(REQUIRED ACTION) Which lines in the records below contain the word "generation"? Copy each one.

(DATA SHOWN)

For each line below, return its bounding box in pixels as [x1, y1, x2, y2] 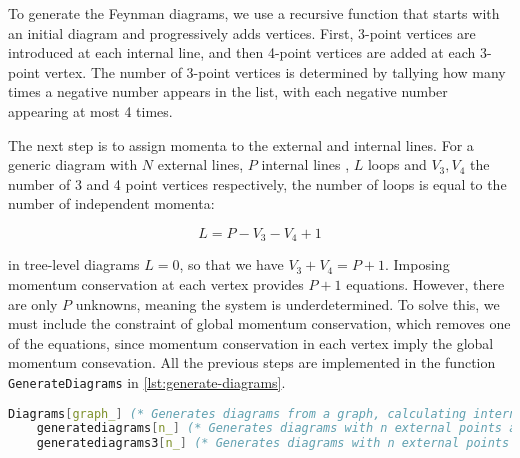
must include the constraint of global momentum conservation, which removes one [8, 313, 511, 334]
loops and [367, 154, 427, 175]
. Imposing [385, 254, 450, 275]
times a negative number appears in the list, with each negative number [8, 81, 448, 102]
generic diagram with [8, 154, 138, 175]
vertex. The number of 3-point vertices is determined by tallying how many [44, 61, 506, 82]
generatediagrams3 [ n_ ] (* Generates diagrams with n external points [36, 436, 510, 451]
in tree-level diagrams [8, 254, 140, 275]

...

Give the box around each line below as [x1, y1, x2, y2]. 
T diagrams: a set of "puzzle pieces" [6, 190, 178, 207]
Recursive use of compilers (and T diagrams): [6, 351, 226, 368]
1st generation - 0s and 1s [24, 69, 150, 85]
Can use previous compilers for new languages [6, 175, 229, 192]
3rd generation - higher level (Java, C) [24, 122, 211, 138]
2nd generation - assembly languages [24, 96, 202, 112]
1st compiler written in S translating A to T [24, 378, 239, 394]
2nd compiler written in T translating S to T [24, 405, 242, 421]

---

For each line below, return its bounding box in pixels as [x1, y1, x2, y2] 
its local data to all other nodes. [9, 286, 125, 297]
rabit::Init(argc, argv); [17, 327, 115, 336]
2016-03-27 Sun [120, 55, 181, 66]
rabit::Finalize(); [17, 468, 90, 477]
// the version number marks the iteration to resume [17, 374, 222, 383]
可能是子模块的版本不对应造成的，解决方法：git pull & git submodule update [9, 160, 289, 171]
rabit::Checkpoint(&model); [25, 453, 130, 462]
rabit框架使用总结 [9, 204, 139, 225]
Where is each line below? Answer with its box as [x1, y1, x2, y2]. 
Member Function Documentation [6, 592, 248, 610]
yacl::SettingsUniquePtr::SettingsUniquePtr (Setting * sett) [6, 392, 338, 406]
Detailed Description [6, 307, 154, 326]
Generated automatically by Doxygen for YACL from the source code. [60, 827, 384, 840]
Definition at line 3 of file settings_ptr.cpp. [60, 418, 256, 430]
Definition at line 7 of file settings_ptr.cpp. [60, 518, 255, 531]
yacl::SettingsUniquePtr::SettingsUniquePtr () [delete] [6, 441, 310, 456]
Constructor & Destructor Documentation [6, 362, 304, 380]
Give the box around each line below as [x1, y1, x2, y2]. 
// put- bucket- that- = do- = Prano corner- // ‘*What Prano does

(FINISHED EXERCISE)
1st generation - 0s and 1s [24, 69, 150, 85]
3rd generation - higher level (Java, C) [24, 122, 211, 138]
2nd generation - assembly languages [24, 96, 202, 112]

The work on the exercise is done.